I work on all woodwind instruments, with a specialization in bassoons, contrabassoons and all members of the clarinet family. I learnt clarinet with Gill Hopwood and later bassoon with David Chatterton (London Philharmonic Orchestra, retired), as a Junior Exhibitioner at the Royal Academy of Music. David instilled a love of the technical side of the instrument in me. I attended Warwick University, reading Biochemistry after winning a Warwick University Music Scholarship, and stayed at Warwick, gaining a Ph.D in chemistry. This was followed by academic posts at Manchester, Sydney (Australia) and De Montfort Universities before joining Daresbury Laboratory in the mid 1990's.
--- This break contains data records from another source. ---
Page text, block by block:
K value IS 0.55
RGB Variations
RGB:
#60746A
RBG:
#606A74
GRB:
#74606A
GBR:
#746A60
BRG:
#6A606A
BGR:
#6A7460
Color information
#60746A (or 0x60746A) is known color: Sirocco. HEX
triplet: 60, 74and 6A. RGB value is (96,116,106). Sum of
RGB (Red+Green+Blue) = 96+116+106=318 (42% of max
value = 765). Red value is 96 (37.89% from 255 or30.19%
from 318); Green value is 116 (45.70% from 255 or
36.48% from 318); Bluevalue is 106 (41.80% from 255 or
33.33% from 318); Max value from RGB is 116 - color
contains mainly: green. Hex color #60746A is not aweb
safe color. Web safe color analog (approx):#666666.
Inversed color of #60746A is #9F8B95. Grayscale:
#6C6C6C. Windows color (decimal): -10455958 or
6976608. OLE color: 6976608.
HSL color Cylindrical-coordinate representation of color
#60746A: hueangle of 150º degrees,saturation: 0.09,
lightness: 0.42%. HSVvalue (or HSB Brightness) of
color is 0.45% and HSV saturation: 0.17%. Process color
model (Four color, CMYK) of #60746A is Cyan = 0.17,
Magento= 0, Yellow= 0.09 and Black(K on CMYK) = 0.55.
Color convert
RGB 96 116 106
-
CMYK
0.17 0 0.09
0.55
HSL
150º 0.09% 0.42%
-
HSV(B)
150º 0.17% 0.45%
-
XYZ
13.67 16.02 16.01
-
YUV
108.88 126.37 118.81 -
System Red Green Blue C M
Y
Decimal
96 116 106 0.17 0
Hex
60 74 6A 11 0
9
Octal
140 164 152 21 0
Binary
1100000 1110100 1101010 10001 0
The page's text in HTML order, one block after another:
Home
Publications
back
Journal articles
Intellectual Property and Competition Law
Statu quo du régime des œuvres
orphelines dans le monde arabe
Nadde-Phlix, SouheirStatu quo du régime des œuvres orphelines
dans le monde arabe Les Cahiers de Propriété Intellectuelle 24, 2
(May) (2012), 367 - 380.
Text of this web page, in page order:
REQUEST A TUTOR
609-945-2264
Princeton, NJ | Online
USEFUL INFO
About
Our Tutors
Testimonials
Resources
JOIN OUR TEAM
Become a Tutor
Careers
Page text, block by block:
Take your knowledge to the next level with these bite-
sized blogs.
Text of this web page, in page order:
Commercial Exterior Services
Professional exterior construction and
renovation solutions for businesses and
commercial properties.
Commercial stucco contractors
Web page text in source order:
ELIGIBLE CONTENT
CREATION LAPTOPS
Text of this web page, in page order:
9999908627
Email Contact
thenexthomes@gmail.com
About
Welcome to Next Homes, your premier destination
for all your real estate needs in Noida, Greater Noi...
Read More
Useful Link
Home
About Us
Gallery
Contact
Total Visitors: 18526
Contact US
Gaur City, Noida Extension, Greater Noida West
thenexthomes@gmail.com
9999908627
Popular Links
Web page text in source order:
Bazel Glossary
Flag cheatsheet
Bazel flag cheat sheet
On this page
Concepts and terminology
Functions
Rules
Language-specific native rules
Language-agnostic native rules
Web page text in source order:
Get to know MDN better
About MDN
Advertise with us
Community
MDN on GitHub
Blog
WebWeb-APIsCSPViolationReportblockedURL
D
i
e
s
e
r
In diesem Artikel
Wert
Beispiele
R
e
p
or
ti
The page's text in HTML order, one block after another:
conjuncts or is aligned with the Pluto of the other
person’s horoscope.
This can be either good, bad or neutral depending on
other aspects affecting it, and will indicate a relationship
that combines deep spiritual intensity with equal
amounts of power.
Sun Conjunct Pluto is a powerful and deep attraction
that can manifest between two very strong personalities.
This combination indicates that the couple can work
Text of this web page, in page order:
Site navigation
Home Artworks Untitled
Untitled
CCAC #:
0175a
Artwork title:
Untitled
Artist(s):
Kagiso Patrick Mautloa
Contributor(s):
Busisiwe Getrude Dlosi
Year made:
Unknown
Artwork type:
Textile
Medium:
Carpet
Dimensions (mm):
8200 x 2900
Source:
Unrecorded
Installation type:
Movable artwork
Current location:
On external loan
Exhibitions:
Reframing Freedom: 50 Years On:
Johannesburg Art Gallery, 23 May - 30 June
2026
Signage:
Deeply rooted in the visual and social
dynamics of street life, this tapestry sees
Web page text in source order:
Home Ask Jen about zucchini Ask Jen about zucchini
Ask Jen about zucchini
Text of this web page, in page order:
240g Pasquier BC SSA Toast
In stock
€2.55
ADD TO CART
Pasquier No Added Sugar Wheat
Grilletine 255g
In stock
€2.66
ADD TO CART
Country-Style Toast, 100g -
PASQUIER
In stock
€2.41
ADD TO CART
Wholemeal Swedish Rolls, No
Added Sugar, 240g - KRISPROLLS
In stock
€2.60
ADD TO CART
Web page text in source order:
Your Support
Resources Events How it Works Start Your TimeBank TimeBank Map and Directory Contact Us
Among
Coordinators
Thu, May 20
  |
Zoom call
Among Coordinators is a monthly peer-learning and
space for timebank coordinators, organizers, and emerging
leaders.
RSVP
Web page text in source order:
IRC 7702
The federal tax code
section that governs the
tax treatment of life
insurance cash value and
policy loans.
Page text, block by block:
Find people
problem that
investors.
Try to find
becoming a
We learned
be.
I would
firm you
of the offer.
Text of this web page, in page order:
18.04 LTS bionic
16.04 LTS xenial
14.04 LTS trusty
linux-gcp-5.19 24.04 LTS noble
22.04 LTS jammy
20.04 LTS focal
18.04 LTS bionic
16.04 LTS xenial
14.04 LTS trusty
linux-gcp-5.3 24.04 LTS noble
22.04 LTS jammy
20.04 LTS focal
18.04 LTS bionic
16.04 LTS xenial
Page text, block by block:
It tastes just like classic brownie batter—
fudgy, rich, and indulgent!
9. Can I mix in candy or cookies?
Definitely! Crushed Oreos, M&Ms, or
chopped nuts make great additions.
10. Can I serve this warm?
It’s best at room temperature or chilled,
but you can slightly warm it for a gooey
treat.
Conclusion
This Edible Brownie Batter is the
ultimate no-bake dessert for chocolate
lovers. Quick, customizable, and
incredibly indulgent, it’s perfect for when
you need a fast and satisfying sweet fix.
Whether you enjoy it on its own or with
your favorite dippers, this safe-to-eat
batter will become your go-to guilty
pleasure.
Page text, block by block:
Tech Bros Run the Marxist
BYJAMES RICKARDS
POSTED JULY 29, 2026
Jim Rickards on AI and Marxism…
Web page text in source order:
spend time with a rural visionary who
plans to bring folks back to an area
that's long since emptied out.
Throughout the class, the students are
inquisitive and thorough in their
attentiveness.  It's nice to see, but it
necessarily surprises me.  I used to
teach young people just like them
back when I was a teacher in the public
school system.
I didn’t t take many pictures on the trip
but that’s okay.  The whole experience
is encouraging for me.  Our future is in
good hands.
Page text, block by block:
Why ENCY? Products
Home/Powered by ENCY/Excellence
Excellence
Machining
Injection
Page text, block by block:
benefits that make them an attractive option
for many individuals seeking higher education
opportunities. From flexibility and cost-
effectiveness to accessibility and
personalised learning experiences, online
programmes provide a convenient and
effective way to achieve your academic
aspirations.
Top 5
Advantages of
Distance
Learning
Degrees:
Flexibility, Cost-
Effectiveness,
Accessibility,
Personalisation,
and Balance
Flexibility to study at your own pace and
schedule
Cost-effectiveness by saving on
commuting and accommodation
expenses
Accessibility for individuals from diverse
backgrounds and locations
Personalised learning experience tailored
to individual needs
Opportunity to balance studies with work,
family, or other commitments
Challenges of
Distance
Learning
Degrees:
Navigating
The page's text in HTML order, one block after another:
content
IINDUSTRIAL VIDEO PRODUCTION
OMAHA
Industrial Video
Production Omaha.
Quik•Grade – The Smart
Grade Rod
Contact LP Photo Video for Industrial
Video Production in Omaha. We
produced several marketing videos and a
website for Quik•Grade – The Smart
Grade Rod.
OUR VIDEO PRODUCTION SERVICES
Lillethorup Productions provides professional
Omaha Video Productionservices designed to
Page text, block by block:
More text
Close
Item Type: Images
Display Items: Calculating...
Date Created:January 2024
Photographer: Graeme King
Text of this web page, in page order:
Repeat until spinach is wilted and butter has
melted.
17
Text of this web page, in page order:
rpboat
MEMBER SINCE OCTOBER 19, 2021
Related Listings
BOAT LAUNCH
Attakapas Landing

Until mid 2008 I worked as a scientist at the Synchrotron Radiation Source (a particle accelerator for making intense beams of x-rays) at Daresbury Laboratory. This gave me a strong grounding in hi-tech precision engineering, materials, computer control and computing, in addition my research in bio-inorganic chemistry. The Synchrotron Radiation Source, operated by the Science & Technology Facilities Council (one of the UK Research Councils) was the UK's national X-ray light source for more than 25 years. It ceased operation in June 2008 due to old age. It's significant scientific, technological and economic impact are detailed in a report entitled New Light on Science, which features my research project on the malaria parasite on page 52. After it's closure, I was offered a new position within STFC working on the design of 2 European mega-scale laser projects, ELI and HiPER. Exciting as these projects were, I decided this was the right time to become my own boss and left STFC.
I am a qualified project manager, with PRINCE2 Practitioner accreditation (now expired), and have co/authored more than 40 scientific and technical papers in refereed journals.